Herman, yang terlahir sebagai anak tertua, dari delapan bersaudara. Merasa memiliki tanggung jawab besar untuk dapat membantu kehidupan keluarga yang terbilang sederhana dan banyak keterbatasan saat itu.
"Jadi jualan itu untuk hidup, apalagi saya anak tertua, ayah saya telah meninggal, saat adik saya paling bungsu baru berusia satu tahun lebih. Itu juga yang membuat saya tidak betah di Jakarta,"katanya.
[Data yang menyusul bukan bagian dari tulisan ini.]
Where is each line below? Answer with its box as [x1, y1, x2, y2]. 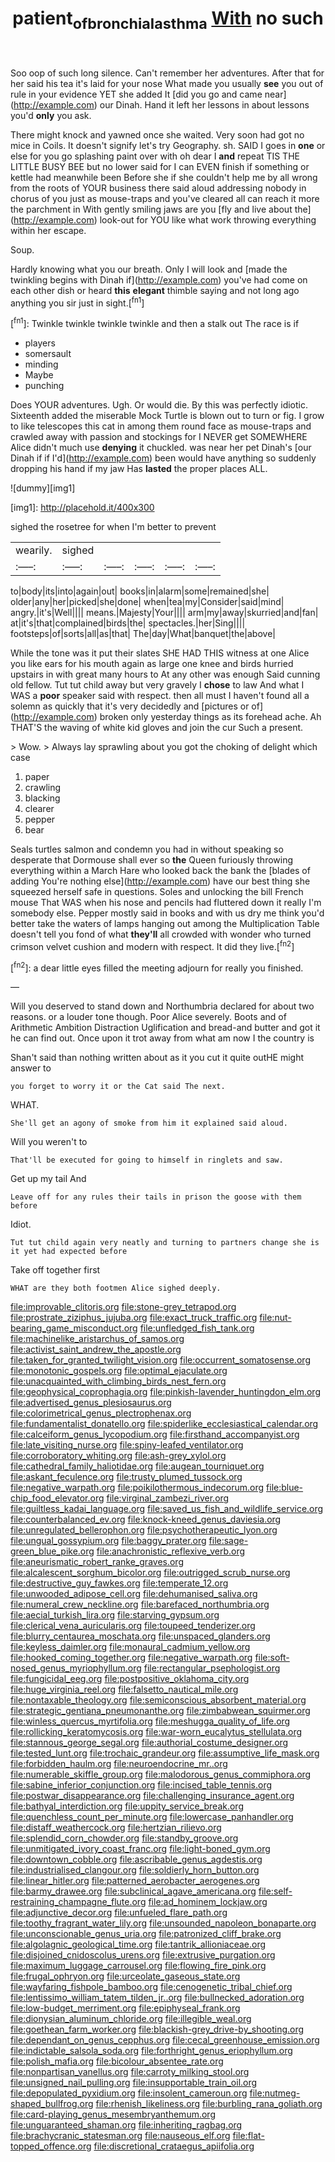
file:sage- [208, 1535, 249, 1547]
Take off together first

Politikus PDI-Perjuangan ini mengakui, saat itu kehidupanya serba sederhana, karena jauh dari hiruk pikuk perkotaan, karena tinggal di dusun yang jauh dari pembangunan.
"Karena kami hidup dalam keluarga yang serba kekurangan, apalagi dusun tempat saya tinggal dulunya belum tersentuh pembangunan," katanya.
Awal masuk ke dunia politik berawal dari, hobi Herman yang suka berbicara dengan banyak masyarakat.
Yang memutuskanya ingin masuk dalam partai politik, menjadi anggota PDI Perjuangan, hingga beberapa jabatan di partai sempat didudukinya.
"Saya kebetulan punya hobi berbicara, sehingga saat itu melihat PDI Perjuangan sebagai partai oposisi, bisa membenahi negeri ini, termasuk di lingkungan saya. Tetapi kalau saya tidak masuk rana itu bagaimana saya bisa menyuarakan aspirasi masyarakat," kata Herman.
Karena alasan itu, Herman maju mencalonkan menjadi DPRD dapil Pemali-Bakam pada 2004 dan awal mulanya ia menjadi anggota DPRD Kabupaten Bangka.
Selama berkampanye, Herman mengatakan tidak banyak memiliki modal uang, ia hanya meminta warga memilihnya dengan datang langsung ke setiap rumah yang ada di lingkungan tempat tinggal.
"Saya kampanye door to door, saya hanya minta tolong kepada masyarakat untuk memilih saya dan Alhamdulilah dipercayakan hingga tiga peroide.
Saya juga waktu itu hanya seorang penjual molen, modal apa seorang pedagang molen. Jangankan mobil, motor saja saat itu saya tidak punya, dipinjamkan adik saya," jelasnya.